主電源を落としただけ

《保守カメラの誤公開? 画質が業務用だ》

《小日向鈴音は見習い電工。雷帝鬼に近づけるわけない》

《停電させたら避難エレベーターまで止まるぞ》

 落雷で制御盤が再起動し、非公開の保守映像が配信サイトへ流れた。

 小日向鈴音はその事実を知らず、火花を散らす第九変電層で主幹盤を開いていた。中央には《雷帝鬼ヴォルト》が立ち、都市から吸い上げた電力を角へ溜めている。避難エレベーター七基は過負荷で停止し、三百人が地下に残されていた。

 地上では病院の手術室と信号網が非常電源へ切り替わり、これ以上の負荷変動に耐えられない。管理員は都市全体を落とす最終遮断を求めたが、それをすれば地下の換気も止まる。鈴音は配線図の契約番号を一本ずつ照合した。
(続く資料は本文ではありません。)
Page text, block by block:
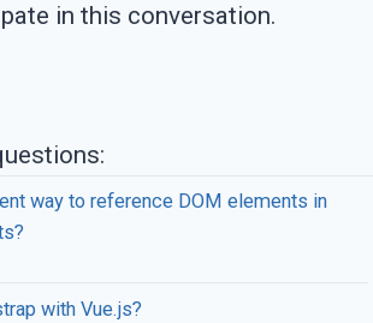
in this conversation.
way to reference DOM elements in
with Vue.js?
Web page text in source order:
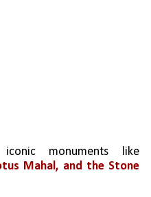
Features numerous iconic monuments like
Mahal, and the Stone
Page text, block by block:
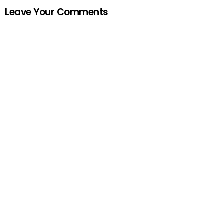
Leave Your Comments
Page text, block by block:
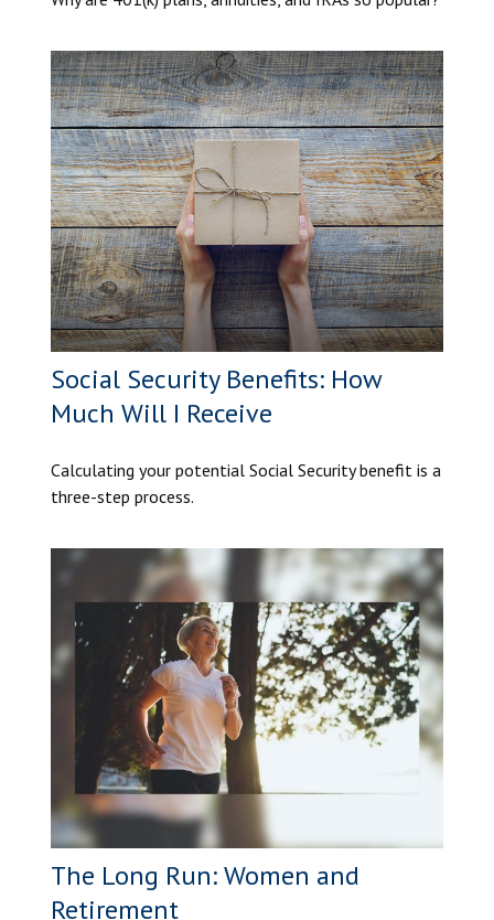
Social Security Benefits: How
Much Will I Receive
Calculating your potential Social Security benefit is a
three-step process.
The Long Run: Women and
Retirement
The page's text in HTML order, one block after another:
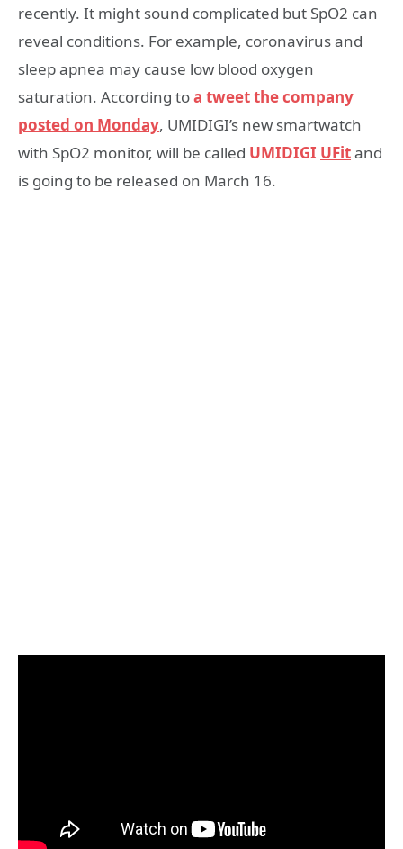
recently. It might sound complicated but SpO2 can
reveal conditions. For example, coronavirus and
sleep apnea may cause low blood oxygen
saturation. According toa tweet the company
posted on Monday, UMIDIGI’s new smartwatch
with SpO2 monitor, will be called UMIDIGI UFitand
is going to be released on March 16.
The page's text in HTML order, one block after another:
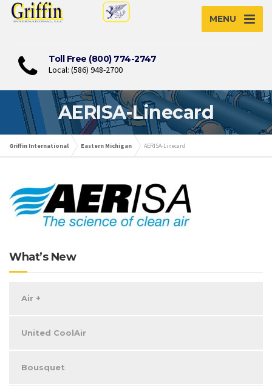
MENU
Toll Free (800) 774-2747
Local: (586) 948-2700
AERISA-Linecard
Griffin International Eastern Michigan AERISA-Linecard
What’s New
Air +
United CoolAir
Bousquet
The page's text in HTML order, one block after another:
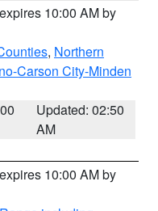
10:00 AM by
, Northern
Carson City-Minden
Updated: 02:50
AM
10:00 AM by
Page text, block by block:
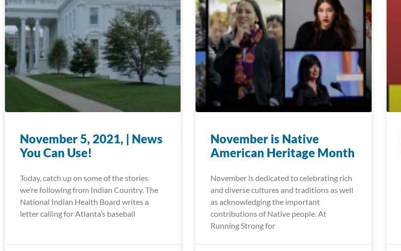
November 5, 2021, | News
You Can Use!
Today, catch up on some of the stories
we’re following from Indian Country. The
National Indian Health Board writes a
letter calling for Atlanta’s baseball
November is Native
American Heritage Month
November is dedicated to celebrating rich
and diverse cultures and traditions as well
as acknowledging the important
contributions of Native people. At
Running Strong for
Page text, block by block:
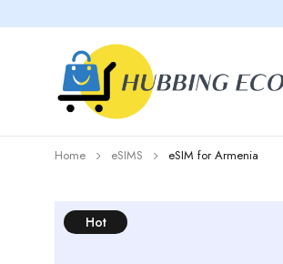
Home eSIMS eSIM for Armenia
Hot
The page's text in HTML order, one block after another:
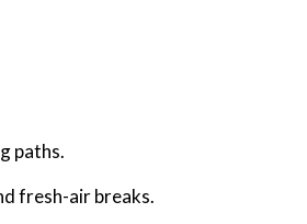
paths.
fresh-air breaks.
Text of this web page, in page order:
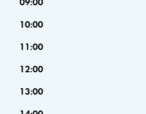
10:00
11:00
12:00
13:00
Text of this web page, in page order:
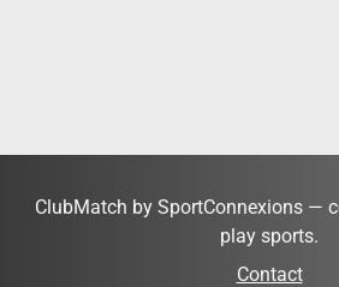
ClubMatch by SportConnexions —
play sports.
Contact
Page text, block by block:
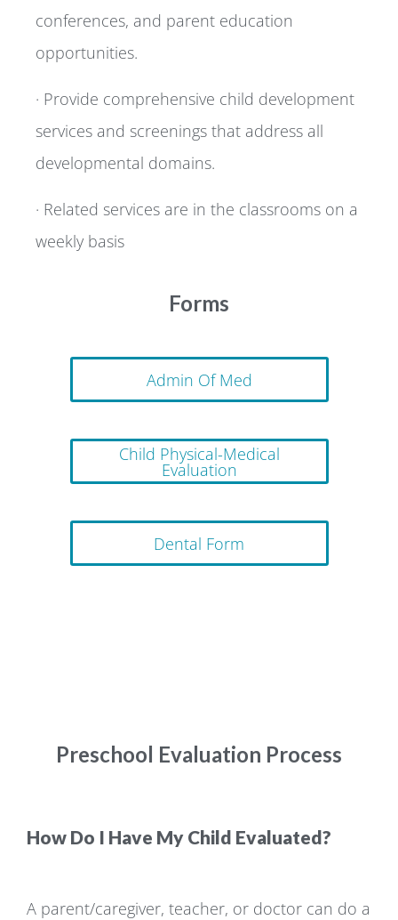
conferences, and parent education
opportunities.
· Provide comprehensive child development
services and screenings that address all
developmental domains.
· Related services are in the classrooms on a
weekly basis
Forms
Admin Of Med
Child Physical-Medical
Evaluation
Dental Form
Preschool Evaluation Process
How Do I Have My Child Evaluated?
A parent/caregiver, teacher, or doctor can do a
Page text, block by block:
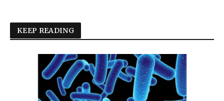
KEEP READING
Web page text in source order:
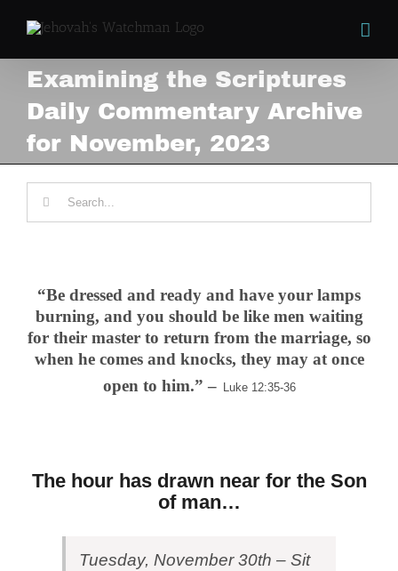
content
Examining the Scriptures
Daily Commentary Archive
for November, 2023
“Be dressed and ready and have your lamps
burning, and you should be like men waiting
for their master to return from the marriage, so
when he comes and knocks, they may at once
open to him.” –
Luke 12:35-36
The hour has drawn near for the Son
of man…
Tuesday, November 30th – Sit
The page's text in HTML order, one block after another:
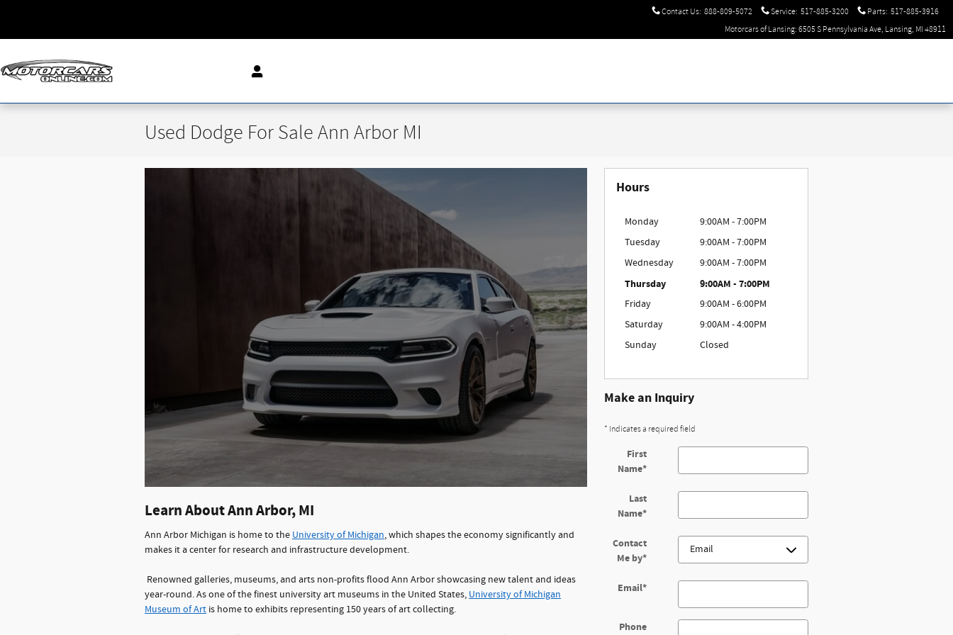
Contact Us: 888-809-5072 Service: 517-885-3200 Parts: 517-885-3916
Motorcars of Lansing: 6505 S Pennsylvania Ave, Lansing, MI 48911
Used Dodge For Sale Ann Arbor MI
Learn About Ann Arbor, MI
Ann Arbor Michigan is home to the University of Michigan, which shapes the economy significantly and
makes it a center for research and infrastructure development.
Renowned galleries, museums, and arts non-profits flood Ann Arbor showcasing new talent and ideas
year-round. As one of the finest university art museums in the United States, University of Michigan
Museum of Art is home to exhibits representing 150 years of art collecting.
Hours
Monday
9:00AM - 7:00PM
Tuesday
9:00AM - 7:00PM
Wednesday
9:00AM - 7:00PM
Thursday 9:00AM - 7:00PM
Friday
9:00AM - 6:00PM
Saturday
9:00AM - 4:00PM
Sunday
Closed
Make an Inquiry
* Indicates a required field
First
Name*
Last
Name*
Contact
Me by*
Email*
Phone
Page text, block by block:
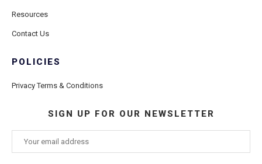
Resources
Contact Us
POLICIES
Privacy Terms & Conditions
SIGN UP FOR OUR NEWSLETTER
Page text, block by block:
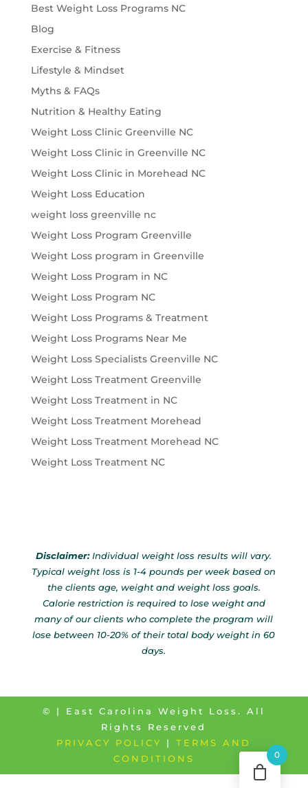
Best Weight Loss Programs NC
Blog
Exercise & Fitness
Lifestyle & Mindset
Myths & FAQs
Nutrition & Healthy Eating
Weight Loss Clinic Greenville NC
Weight Loss Clinic in Greenville NC
Weight Loss Clinic in Morehead NC
Weight Loss Education
weight loss greenville nc
Weight Loss Program Greenville
Weight Loss program in Greenville
Weight Loss Program in NC
Weight Loss Program NC
Weight Loss Programs & Treatment
Weight Loss Programs Near Me
Weight Loss Specialists Greenville NC
Weight Loss Treatment Greenville
Weight Loss Treatment in NC
Weight Loss Treatment Morehead
Weight Loss Treatment Morehead NC
Weight Loss Treatment NC
Disclaimer:Individual weight loss results will vary.
Typical weight loss is 1-4 pounds per week based on
the clients age, weight and weight loss goals.
Calorie restriction is required to lose weight and
many of our clients who complete the program will
lose between 10-20% of their total body weight in 60
days.
© | East Carolina Weight Loss. All
Rights Reserved
PRIVACY POLICY
|TERMS AND
CONDITIONS
0
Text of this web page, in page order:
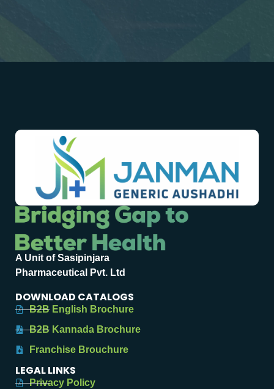
A Unit of Sasipinjara
Pharmaceutical Pvt. Ltd
DOWNLOAD CATALOGS
B2B English Brochure
B2B Kannada Brochure
Franchise Brouchure
LEGAL LINKS
Privacy Policy
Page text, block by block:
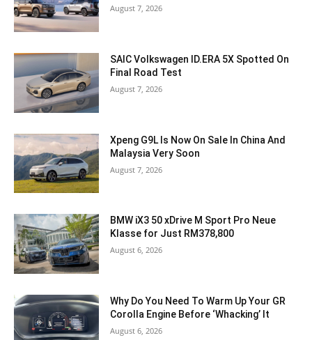
August 7, 2026
SAIC Volkswagen ID.ERA 5X Spotted On
Final Road Test
August 7, 2026
Xpeng G9L Is Now On Sale In China And
Malaysia Very Soon
August 7, 2026
BMW iX3 50 xDrive M Sport Pro Neue
Klasse for Just RM378,800
August 6, 2026
Why Do You Need To Warm Up Your GR
Corolla Engine Before ‘Whacking’ It
August 6, 2026
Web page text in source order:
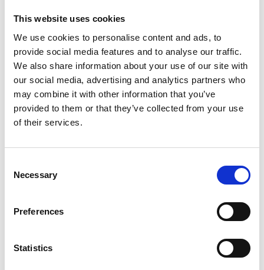
This website uses cookies
We use cookies to personalise content and ads, to
provide social media features and to analyse our traffic.
We also share information about your use of our site with
our social media, advertising and analytics partners who
may combine it with other information that you’ve
provided to them or that they’ve collected from your use
of their services.
Selection
Necessary
Preferences
Statistics
Force Calibration Services & Repair
Find Out More
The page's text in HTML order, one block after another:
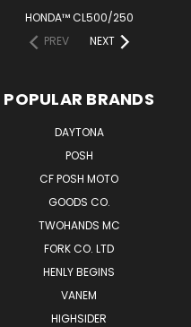
HONDA™ CL500/250
PREV
NEXT
POPULAR BRANDS
DAYTONA
POSH
CF POSH MOTO
GOODS CO.
TWOHANDS MC
FORK CO. LTD
HENLY BEGINS
VANEM
HIGHSIDER

 討伐隊の攻撃は、雷帝鬼へ追加の電気として吸収されるだけだった。

《供給電力、毎秒二ギガワット》

《角の蓄電量は都市一日分》

《主電源を切っても、あの蓄電で一時間は動く》

 鈴音は焦げた配線を一本見て、首を横に振った。

「これは蓄電じゃありません。無断使用です」

 絶縁手袋で黒いレバーを握り、一度だけ下ろした。

 都市の灯りは消えなかった。

 消えたのは雷帝鬼だけだった。角の光も、巨体も、床へ落ちる前に細かな火花となって制御盤へ吸い戻される。直後、七基のエレベーターが一斉に上昇を始めた。

《なぜ街は停電してない?》

《電力会社のログ:主幹ではなく「盗電経路」だけ遮断》

《技能《不正遮断》は契約外のエネルギー使用を強制停止》

《ボスの肉体まで盗電で構成されてたのか!》

 鈴音は切れたヒューズを交換しながら、保守マイクへ報告した。

「原因除去。復旧確認。請求先は迷宮管理局でお願いします」

《災害級を原因扱い》

《見習いじゃなく電力秩序の番人》

《討伐報酬より電気代の請求が怖い》

地上では病院も信号も一度も暗くならず、七基のエレベーターから三百人が順に降りた。鈴音を見習いと呼んだ監督だけが、焦げた資格札を握って立ち尽くす。

《都市送電網の瞬断、〇・〇秒》

《救出者三百名、負傷なし》

 鈴音は昇格祝いより、無断使用分の請求書へ正しい桁数を記入した。

 電力会社の公式検証が配信上部へ固定される。

【違法受電二・一ギガワットを単独遮断。設備損傷ゼロ】

 その瞬間、小日向鈴音の資格表示から「見習い」の二文字が消えた。